Several factors are believed to be important in breeding polar bears. They need a small dark den which will mimic the maternity den that a wild she-bear will dig in the snow. Not every zoo provides such a den. Once cubs are born they must be completely undisturbed. A disturbed mother may kill her cubs. There has been a suggestion, that British winter temperatures may not fall low enough to encourage breeding, but more important may be a period of fasting to correspond with a similar period experienced by a wild she-bear.

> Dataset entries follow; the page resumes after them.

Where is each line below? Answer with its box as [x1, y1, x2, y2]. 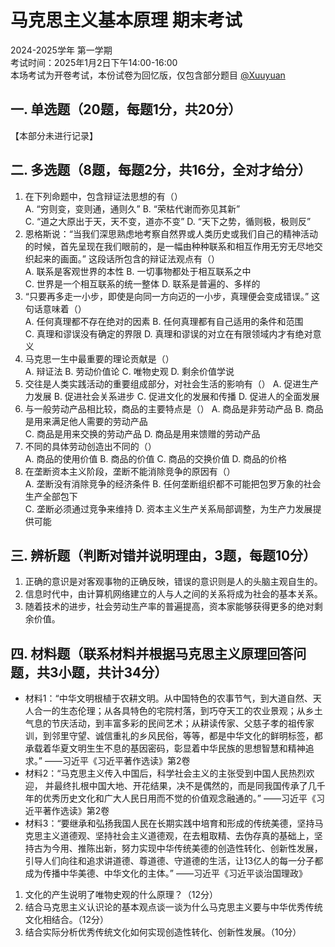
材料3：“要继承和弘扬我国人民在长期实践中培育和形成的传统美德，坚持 [24, 817, 315, 830]
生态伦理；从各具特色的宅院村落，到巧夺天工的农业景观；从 [59, 705, 306, 717]
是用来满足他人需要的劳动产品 [24, 415, 148, 427]
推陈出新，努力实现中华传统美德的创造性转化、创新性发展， [77, 842, 323, 855]
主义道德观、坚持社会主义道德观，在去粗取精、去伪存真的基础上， [42, 830, 315, 842]
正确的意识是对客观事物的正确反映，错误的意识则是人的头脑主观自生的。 [24, 576, 323, 588]
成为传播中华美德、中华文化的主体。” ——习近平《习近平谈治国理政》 [24, 867, 308, 880]
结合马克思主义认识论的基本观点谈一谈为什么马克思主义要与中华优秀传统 [24, 901, 323, 913]

There have been polar bears born in British zoos; Edinburgh Zoo has made considerable capital out of its recent ‘Wee Sweetie’ and its most recent cub was born in 1992; but an average of around one bear a year needs to be born and raised to sustain existing numbers. At present this is not being achieved.

Another problem experienced by many European zoos is the stereotypic pacing and head-weaving displayed by several bears. This type of behaviour is distressing to watch, and although it does little for the reputation of zoos to keep animals that behave in this way, few zoos seem to have any idea how it might be avoided. The problem does seem to be more prevalent in bears that are born or kept in a pit, and it may be associated with the frustrated desire to look out. There has been a recent suggestion that the problem might relate to toothache; or it may be simply due to boredom, and there is no doubt that most polar bear enclosures are small and dull when compared to the cages of other large carnivores.

Polar bears were once among the most popular animals in zoos. Today they are increasingly seen by the zoos themselves as an embarrassment, and it seems likely that by the end of the century there may be very few left. This has been a notable victory for organisations like Zoo Check, who first drew attention to the plight of the bears. Disappointingly, few zoos have tried to introduce radical new accommodation for the bears. So, given our poor record with these bears, their departure must be a welcome one.